Computer security can be comprised by devices, such as keyboards, monitors or printers (thanks to electromagnetic or acoustic emanation for example) or by components of the computer, such as the memory, the network card or the processor (thanks to time or temperature analysis for example).
The monitor is the main device used to access data on a computer. It has been shown that monitors radiate or reflect data on their environment, potentially giving attackers access to information displayed on the monitor.
Video display units radiate:
Known as compromising emanations or TEMPEST radiation, a code word for a U.S. government programme aimed at attacking the problem, the electromagnetic broadcast of data has been a significant concern in sensitive computer applications. Eavesdroppers can reconstruct video screen content from radio frequency emanations. Each (radiated) harmonic of the video signal shows a remarkable resemblance to a broadcast TV signal. It is therefore possible to reconstruct the picture displayed on the video display unit from the radiated emission by means of a normal television receiver. If no preventive measures are taken, eavesdropping on a video display unit is possible at distances up to several hundreds of meters, using only a normal black-and-white TV receiver, a directional antenna and an antenna amplifier. It is even possible to pick up information from some types of video display units at a distance of over 1 kilometer. If more sophisticated receiving and decoding equipment is used, the maximum distance can be much greater.
What is displayed by the monitor is reflected on the environment. The time-varying diffuse reflections of the light emitted by a CRT monitor can be exploited to recover the original monitor image. This is an eavesdropping technique for spying at a distance on data that is displayed on an arbitrary computer screen, including the currently prevalent LCD monitors.
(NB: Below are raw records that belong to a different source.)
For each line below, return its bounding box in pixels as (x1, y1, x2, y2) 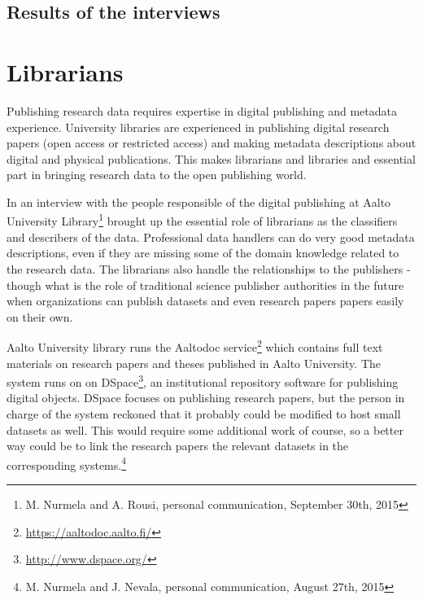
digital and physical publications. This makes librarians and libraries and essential (7, 150, 416, 167)
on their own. (7, 308, 73, 325)
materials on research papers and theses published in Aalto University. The (7, 354, 382, 371)
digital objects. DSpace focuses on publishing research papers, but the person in (7, 389, 405, 406)
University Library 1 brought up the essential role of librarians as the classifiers (7, 210, 398, 230)
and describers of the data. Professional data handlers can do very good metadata (7, 228, 415, 245)
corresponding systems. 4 (7, 453, 127, 473)
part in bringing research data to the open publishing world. (7, 166, 307, 183)
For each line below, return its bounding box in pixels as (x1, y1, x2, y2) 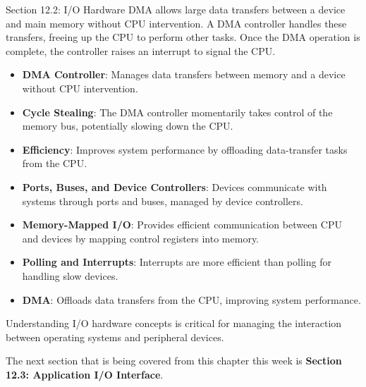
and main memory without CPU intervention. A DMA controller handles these (6, 16, 347, 30)
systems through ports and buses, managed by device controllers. (22, 193, 303, 208)
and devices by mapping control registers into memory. (22, 231, 260, 245)
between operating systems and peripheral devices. (6, 329, 224, 344)
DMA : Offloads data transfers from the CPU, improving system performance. (22, 292, 361, 307)
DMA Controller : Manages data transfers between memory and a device (22, 67, 346, 82)
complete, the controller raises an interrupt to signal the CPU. (6, 43, 276, 58)
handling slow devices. (22, 268, 118, 283)
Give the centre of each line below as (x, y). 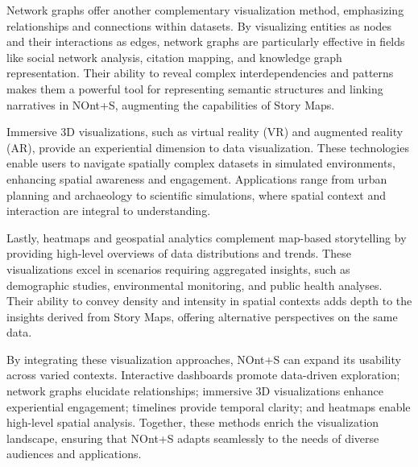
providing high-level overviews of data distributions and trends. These (179, 253)
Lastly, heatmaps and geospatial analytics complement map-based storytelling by (207, 237)
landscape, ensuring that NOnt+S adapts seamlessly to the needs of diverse (193, 438)
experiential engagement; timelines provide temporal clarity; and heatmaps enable (209, 406)
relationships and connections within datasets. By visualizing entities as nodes (199, 25)
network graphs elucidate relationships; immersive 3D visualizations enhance (195, 391)
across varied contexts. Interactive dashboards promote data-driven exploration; (203, 375)
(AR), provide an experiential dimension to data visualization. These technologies (208, 147)

The technique exploits reflections of the screen’s optical emanations in various objects that one commonly finds in close proximity to the screen and uses those reflections to recover the original screen content. Such objects include eyeglasses, tea pots, spoons, plastic bottles, and even the eye of the user. This attack can be successfully mounted to spy on even small fonts using inexpensive, off-the-shelf equipment (less than 1500 dollars) from a distance of up to 10 meters. Relying on more expensive equipment allowed to conduct this attack from over 30 meters away, demonstrating that similar attacks are feasible from the other side of the street or from a close-by building.
Many objects that may be found at a usual workplace can be exploited to retrieve information on a computer’s display by an outsider. Particularly good results were obtained from reflections in a user’s eyeglasses or a tea pot located on the desk next to the screen. Reflections that stem from the eye of the user also provide good results. However, eyes are harder to spy on at a distance because they are fast-moving objects and require high exposure times. Using more expensive equipment with lower exposure times helps to remedy this problem.
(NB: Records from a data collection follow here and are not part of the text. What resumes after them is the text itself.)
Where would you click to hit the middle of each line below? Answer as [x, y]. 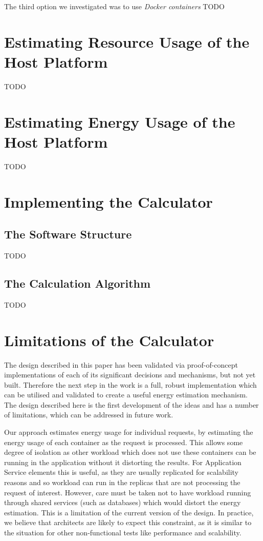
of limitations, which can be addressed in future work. [89, 415]
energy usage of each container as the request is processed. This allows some [124, 442]
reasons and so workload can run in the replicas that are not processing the [122, 482]
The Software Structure [68, 234]
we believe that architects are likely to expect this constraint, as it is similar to [128, 522]
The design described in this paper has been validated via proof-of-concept [121, 364]
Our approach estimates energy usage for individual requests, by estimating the [129, 432]
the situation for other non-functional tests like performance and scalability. [123, 532]
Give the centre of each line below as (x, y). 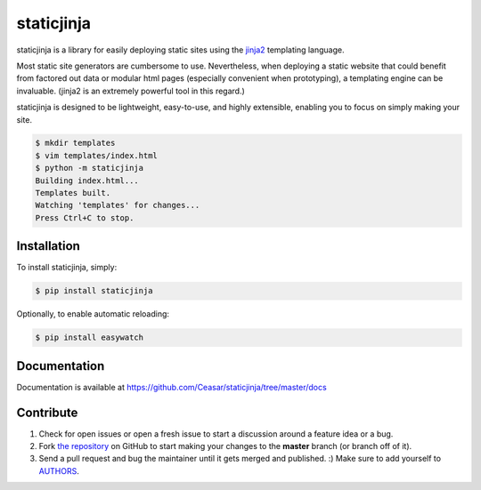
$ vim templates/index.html (96, 155)
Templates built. (73, 193)
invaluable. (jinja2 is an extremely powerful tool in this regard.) (130, 91)
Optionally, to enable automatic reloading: (93, 314)
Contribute (47, 412)
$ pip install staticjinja (94, 291)
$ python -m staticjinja (90, 168)
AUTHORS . (59, 470)

The reflections gathered from curved surfaces on close-by objects indeed pose a substantial threat to the confidentiality of data displayed on the screen. Fully invalidating this threat without at the same time hiding the screen from the legitimate user seems difficult, without using curtains on the windows or similar forms of strong optical shielding. Most users, however, will not be aware of this risk and may not be willing to close the curtains on a nice day. The reflection of an object, a computer display, in a curved mirror creates a virtual image that is located behind the reflecting surface. For a flat mirror this virtual image has the same size and is located behind the mirror at the same distance as the original object. For curved mirrors, however, the situation is more complex.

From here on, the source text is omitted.